School of Nursing
- Type: Nursing school
- Established: 1907; 119 years ago
- Parent institution: University of California, San Francisco
- Dean: Carol Dawson-Rose
- Students: 505
- Doctoral students: 152
- Location: San Francisco, California 37°45′46″N 122°27′29″W﻿ / ﻿37.7627°N 122.4581°W
- Website: http://nursing.ucsf.edu

= UCSF School of Nursing =

Nursing school in California

The UCSF School of Nursing is the nursing school of University of California, San Francisco, and is located in San Francisco, California. It consistently ranks among the top nursing schools in the United States by NIH funding. It is recognized as one of the premier graduate nursing schools in the United States.

==History==
Following the 1906 San Francisco earthquake, more than 40,000 people were relocated to a makeshift tent city in Golden Gate Park and were treated by the faculty of the Affiliated Colleges (now called UCSF).
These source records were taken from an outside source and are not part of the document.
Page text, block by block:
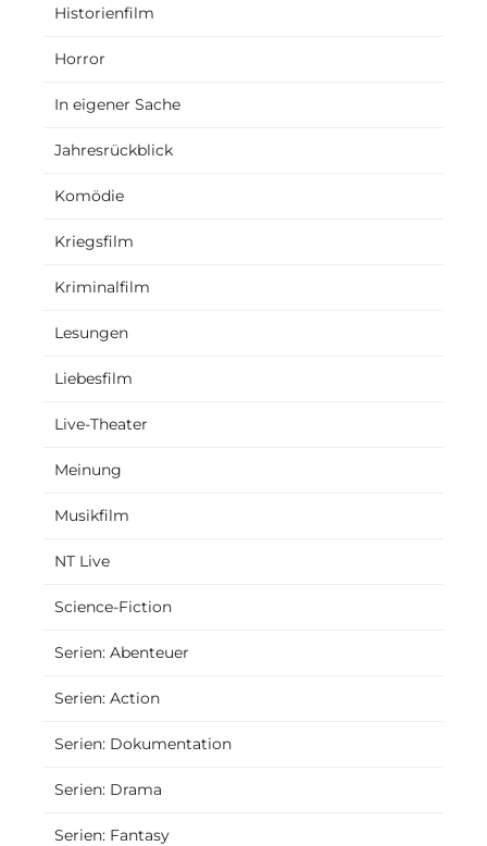
Historienfilm
Horror
In eigener Sache
Jahresrückblick
Komödie
Kriegsfilm
Kriminalfilm
Lesungen
Liebesfilm
Live-Theater
Meinung
Musikfilm
NT Live
Science-Fiction
Serien: Abenteuer
Serien: Action
Serien: Dokumentation
Serien: Drama
Serien: Fantasy
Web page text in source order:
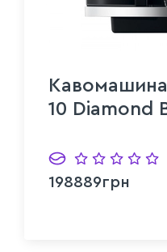
10 Diamond
198889грн
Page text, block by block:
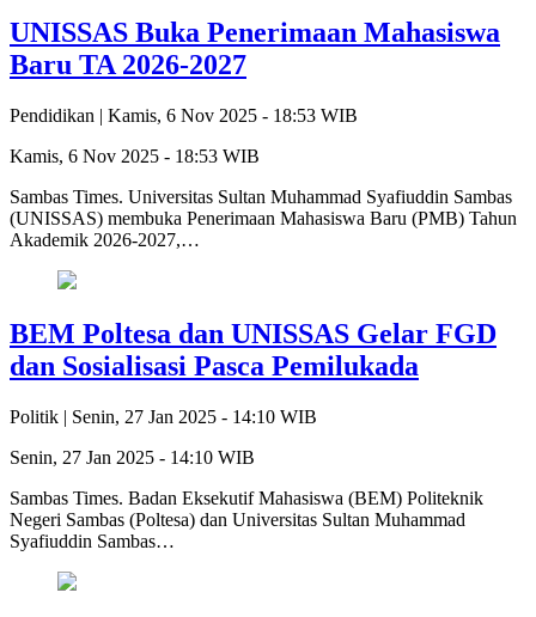
UNISSAS Buka Penerimaan Mahasiswa
Baru TA 2026-2027
Pendidikan | Kamis, 6 Nov 2025 - 18:53 WIB
Kamis, 6 Nov 2025 - 18:53 WIB
Sambas Times. Universitas Sultan Muhammad Syafiuddin Sambas
(UNISSAS) membuka Penerimaan Mahasiswa Baru (PMB) Tahun
Akademik 2026-2027,…
BEM Poltesa dan UNISSAS Gelar FGD
dan Sosialisasi Pasca Pemilukada
Politik | Senin, 27 Jan 2025 - 14:10 WIB
Senin, 27 Jan 2025 - 14:10 WIB
Sambas Times. Badan Eksekutif Mahasiswa (BEM) Politeknik
Negeri Sambas (Poltesa) dan Universitas Sultan Muhammad
Syafiuddin Sambas…
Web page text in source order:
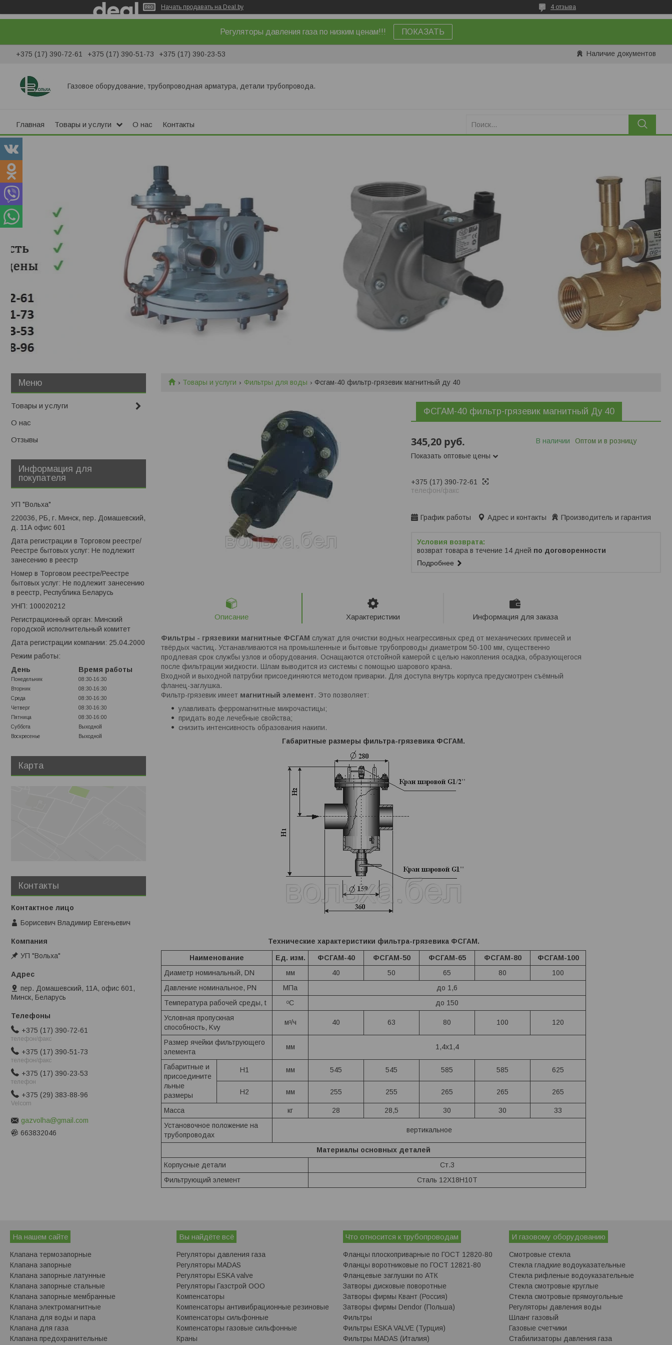
Начать продавать на Deal.by 4 отзыва
Регуляторы давления газа по низким ценам!!! ПОКАЗАТЬ
+375 (17) 390-72-61 +375 (17) 390-51-73 +375 (17) 390-23-53 Наличие документов
Газовое оборудование, трубопроводная арматура, детали трубопровода.
Главная Товары и услуги О нас Контакты
Товары и услуги Фильтры для воды Фсгам-40 фильтр-грязевик магнитный ду 40
ФСГАМ-40 фильтр-грязевик магнитный Ду 40
345,20 руб.
Показать оптовые цены
В наличии Оптом и в розницу
+375 (17) 390-72-61
телефон/факс
График работы
Адрес и контакты Производитель и гарантия
возврат товара в течение 14 дней по договоренности
Подробнее
Описание Характеристики Информация для заказа
Фильтры - грязевики магнитные ФСГАМ служат для очистки водных неагрессивных сред от механических примесей и
твёрдых частиц. Устанавливаются на промышленные и бытовые трубопроводы диаметром 50-100 мм, существенно
продлевая срок службы узлов и оборудования. Оснащаются отстойной камерой с целью накопления осадка, образующегося
после фильтрации жидкости. Шлам выводится из системы с помощью шарового крана.
Входной и выходной патрубки присоединяются методом приварки. Для доступа внутрь корпуса предусмотрен съёмный
фланец-заглушка.
Фильтр-грязевик имеет магнитный элемент. Это позволяет:
улавливать ферромагнитные микрочастицы;
придать воде лечебные свойства;
снизить интенсивность образования накипи.
Габаритные размеры фильтра-грязевика ФСГАМ.
Технические характеристики фильтра-грязевика ФСГАМ.
Наименование Ед. изм. ФСГАМ-40 ФСГАМ-50 ФСГАМ-65 ФСГАМ-80
ФСГАМ-100
Диаметр номинальный, DN
мм 40 50 65 80
100
Давление номинальное, PN
МПа
до 1,6
Температура рабочей среды, t
ᵒС
до 150
Условная пропускная
способность, Kvy
мᶟ/ч 40 63 80 100 120
Размер ячейки фильтрующего
элемента
мм 1,4х1,4
Габаритные и
присоедините
льные
размеры
Н1 мм 545 545 585 585 625
Н2 мм 255 255 265 265 265
Масса кг 28 28,5 30 30
33
Установочное положение на
трубопроводах
вертикальное
Материалы основных деталей
Корпусные детали
Ст.3
Фильтрующий элемент
Сталь 12Х18Н10Т
Товары и услуги
О нас
Отзывы
Информация для
покупателя
УП "Вольха"
220036, РБ, г. Минск, пер. Домашевский,
д. 11А офис 601
Дата регистрации в Торговом реестре/
Реестре бытовых услуг: Не подлежит
занесению в реестр
Номер в Торговом реестре/Реестре
бытовых услуг: Не подлежит занесению
в реестр, Республика Беларусь
УНП: 100020212
Регистрационный орган: Минский
городской исполнительный комитет
Дата регистрации компании: 25.04.2000
Режим работы:
День
Время работы
Понедельник
08:30-16:30
Вторник
08:30-16:30
Среда
08:30-16:30
Четверг
08:30-16:30
Пятница
08:30-16:00
Суббота
Выходной
Воскресенье
Выходной
Карта
Контакты
Борисевич Владимир Евгеньевич
УП "Вольха"
пер. Домашевский, 11А, офис 601,
Минск, Беларусь
+375 (17) 390-72-61
телефон/факс
+375 (17) 390-51-73
телефон/факс
+375 (17) 390-23-53
телефон
+375 (29) 383-88-96
Velcom
gazvolha@gmail.com
663832046
На нашем сайте
Клапана термозапорные
Клапана запорные
Клапана запорные латунные
Клапана запорные стальные
Клапана запорные мембранные
Клапана электромагнитные
Клапана для воды и пара
Клапана для газа
Клапана предохранительные
Вы найдёте всё
Регуляторы давления газа
Регуляторы MADAS
Регуляторы ESKA valve
Регуляторы Газстрой ООО
Компенсаторы
Компенсаторы антивибрационные резиновые
Компенсаторы сильфонные
Компенсаторы газовые сильфонные
Краны
Что относится к трубопроводам
Фланцы плоскоприварные по ГОСТ 12820-80
Фланцы воротниковые по ГОСТ 12821-80
Фланцевые заглушки по АТК
Затворы дисковые поворотные
Затворы фирмы Квант (Россия)
Затворы фирмы Dendor (Польша)
Фильтры
Фильтры ESKA VALVE (Турция)
Фильтры MADAS (Италия)
И газовому оборудованию
Смотровые стекла
Стекла гладкие водоуказательные
Стекла рифленые водоуказательные
Стекла смотровые круглые
Стекла смотровые прямоугольные
Регуляторы давления воды
Шланг газовый
Газовые счетчики
Стабилизаторы давления газа
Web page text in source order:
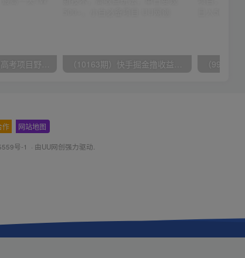
（10150期）2024高考项目野路子玩法，无限裂变，最高一天1W＋！ （10163期）快手掘金撸收益最新技术，高收益玩法，单日变现500+，小白必备项目
作 网站地图
号-1 · 由UU网创强力驱动.
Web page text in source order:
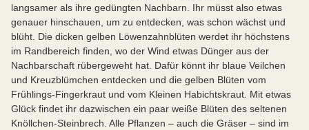
langsamer als ihre gedüngten Nachbarn. Ihr müsst also etwas
genauer hinschauen, um zu entdecken, was schon wächst und
blüht. Die dicken gelben Löwenzahnblüten werdet ihr höchstens
im Randbereich finden, wo der Wind etwas Dünger aus der
Nachbarschaft rübergeweht hat. Dafür könnt ihr blaue Veilchen
und Kreuzblümchen entdecken und die gelben Blüten vom
Frühlings-Fingerkraut und vom Kleinen Habichtskraut. Mit etwas
Glück findet ihr dazwischen ein paar weiße Blüten des seltenen
Knöllchen-Steinbrech. Alle Pflanzen – auch die Gräser – sind im
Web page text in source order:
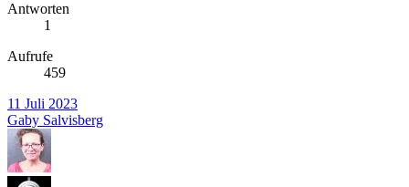
Antworten
1
Aufrufe
459
11 Juli 2023
Gaby Salvisberg
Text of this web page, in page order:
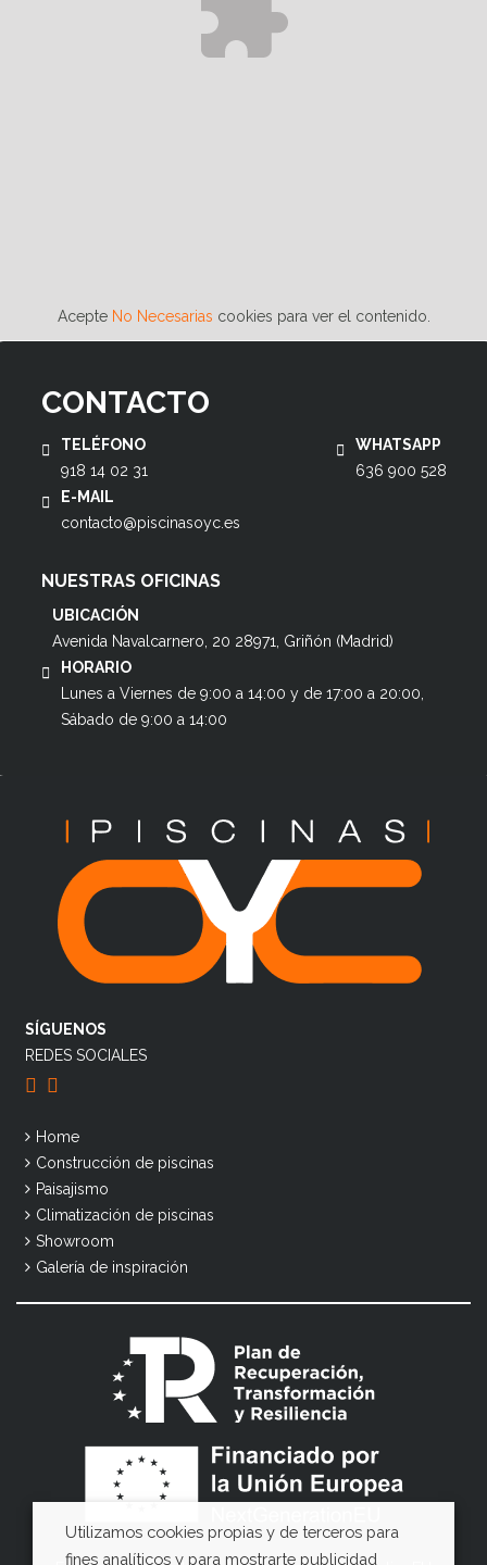
Acepte No Necesarias cookies para ver el contenido.
CONTACTO
TELÉFONO
918 14 02 31
WHATSAPP
636 900 528
E-MAIL
contacto@piscinasoyc.es
NUESTRAS OFICINAS
UBICACIÓN
Avenida Navalcarnero, 20 28971, Griñón (Madrid)
HORARIO
Lunes a Viernes de 9:00 a 14:00 y de 17:00 a 20:00,
Sábado de 9:00 a 14:00
SÍGUENOS
REDES SOCIALES
Home
Construcción de piscinas
Paisajismo
Climatización de piscinas
Showroom
Galería de inspiración
Utilizamos cookies propias y de terceros para
fines analíticos y para mostrarte publicidad
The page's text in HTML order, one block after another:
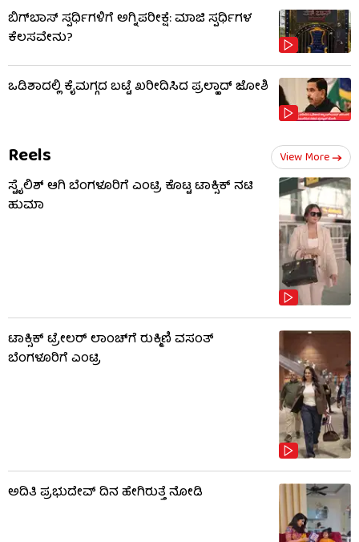
ಬಿಗ್​​ಬಾಸ್​ ಸ್ಪರ್ಧಿಗಳಿಗೆ ಅಗ್ನಿಪರೀಕ್ಷೆ: ಮಾಜಿ ​​ಸ್ಪರ್ಧಿಗಳ
ಕೆಲಸವೇನು?
ಒಡಿಶಾದಲ್ಲಿ ಕೈಮಗ್ಗದ ಬಟ್ಟೆ ಖರೀದಿಸಿದ ಪ್ರಲ್ಹಾದ್ ಜೋಶಿ
Reels View More
ಸ್ಟೈಲಿಶ್ ಆಗಿ ಬೆಂಗಳೂರಿಗೆ ಎಂಟ್ರಿ ಕೊಟ್ಟ ಟಾಕ್ಸಿಕ್ ನಟಿ
ಹುಮಾ
ಟಾಕ್ಸಿಕ್ ಟ್ರೇಲರ್ ಲಾಂಚ್​​​ಗೆ ರುಕ್ಮಿಣಿ ವಸಂತ್
ಬೆಂಗಳೂರಿಗೆ ಎಂಟ್ರಿ
ಅದಿತಿ ಪ್ರಭುದೇವ್ ದಿನ ಹೇಗಿರುತ್ತೆ ನೋಡಿ
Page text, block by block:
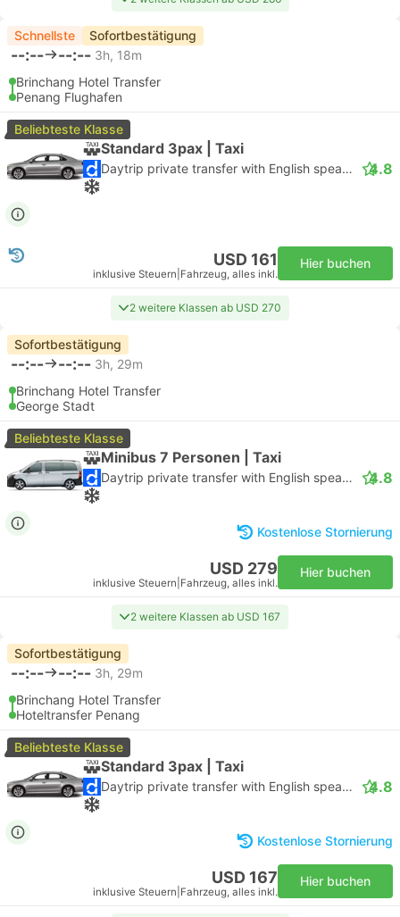
Schnellste Sofortbestätigung
--:-- --:-- 3h, 18m
Brinchang Hotel Transfer
Penang Flughafen
Beliebteste Klasse
Standard 3pax | Taxi
Daytrip private transfer with English speaking driver 4.8
USD 161
inklusive Steuern Fahrzeug, alles inkl.
Hier buchen
2 weitere Klassen ab USD 270
Sofortbestätigung
--:-- --:-- 3h, 29m
Brinchang Hotel Transfer
George Stadt
Beliebteste Klasse
Minibus 7 Personen | Taxi
Daytrip private transfer with English speaking driver 4.8
Kostenlose Stornierung
USD 279
inklusive Steuern Fahrzeug, alles inkl.
Hier buchen
2 weitere Klassen ab USD 167
Sofortbestätigung
--:-- --:-- 3h, 29m
Brinchang Hotel Transfer
Hoteltransfer Penang
Beliebteste Klasse
Standard 3pax | Taxi
Daytrip private transfer with English speaking driver 4.8
Kostenlose Stornierung
USD 167
inklusive Steuern Fahrzeug, alles inkl.
Hier buchen
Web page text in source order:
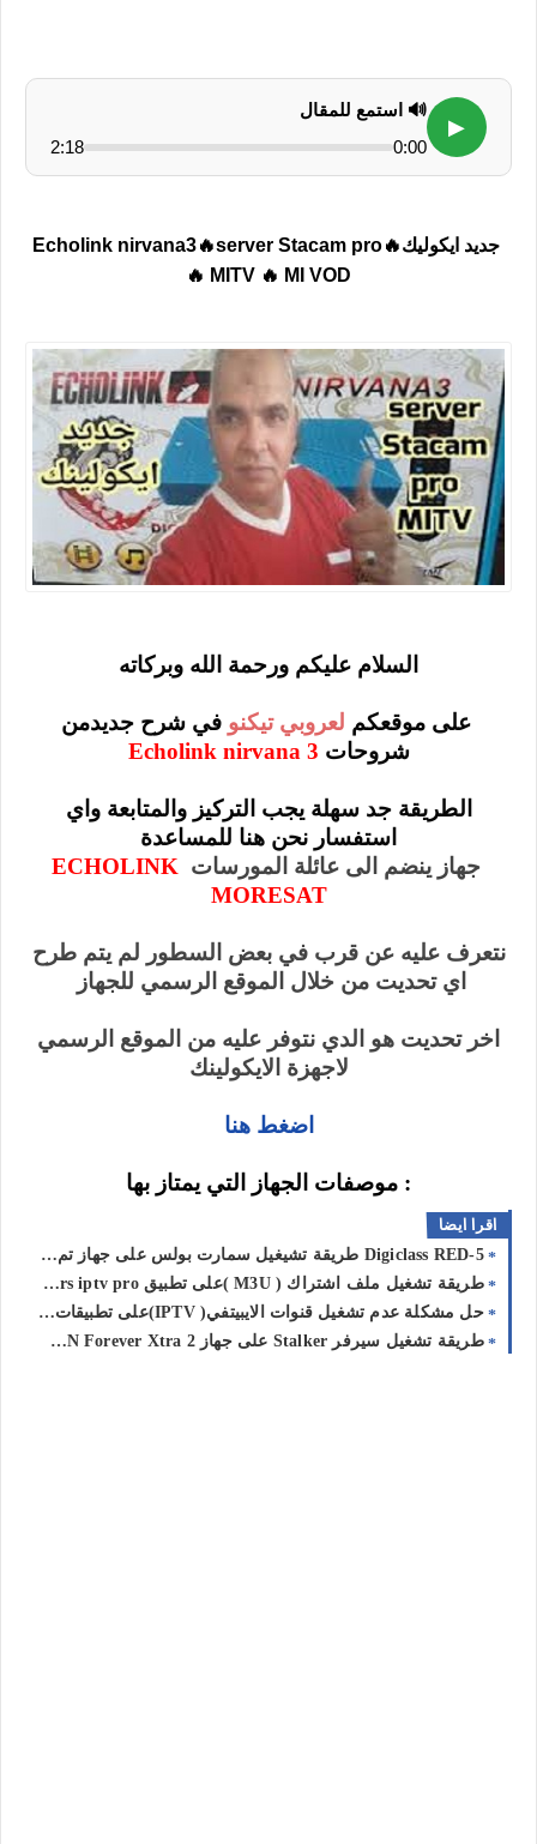
▶
🔊 استمع للمقال
0:00
2:18
جديد ايكوليك🔥Echolink nirvana3🔥server Stacam pro
🔥 MITV 🔥 MI VOD
السلام عليكم ورحمة الله وبركاته
على موقعكم لعروبي تيكنو في شرح جديدمن
شروحات Echolink nirvana 3
الطريقة جد سهلة يجب التركيز والمتابعة واي
استفسار نحن هنا للمساعدة
جهاز ينضم الى عائلة المورساتECHOLINK
MORESAT
نتعرف عليه عن قرب في بعض السطور لم يتم طرح
اي تحديت من خلال الموقع الرسمي للجهاز
اخر تحديت هو الدي نتوفر عليه من الموقع الرسمي
لاجهزة الايكولينك
اضغط هنا
: موصفات الجهاز التي يمتاز بها
اقرا ايضا
Digiclass RED-5 طريقة تشيغيل سمارت بولس على جهاز تم اضافة تحديت عبر الانترنت مباشرة
طريقة تشغيل ملف اشتراك ( M3U )على تطبيق Smarters iptv pro وماشبه
حل مشكلة عدم تشغيل قنوات الايبيتفي( IPTV)على تطبيقات IBO وماشبه
طريقة تشغيل سيرفر Stalker على جهاز VISION Forever Xtra 2 للاستمتاع بالقنوات

This brought the school, which until then was located on the western outskirts of the city, in contact with significant swathes of the population and fueled the commitment of the school towards civic responsibility and health care, increasing the momentum towards the construction of health facilities. In April 1907 one of the buildings was renovated for outpatient care with 75 beds. This created the need to train nursing students, and in 1907, the UC Training School for Nurses was established as the fourth Affiliated College of the University of California Medical Department, joining the Colleges of Medicine, Dentistry, and Pharmacy.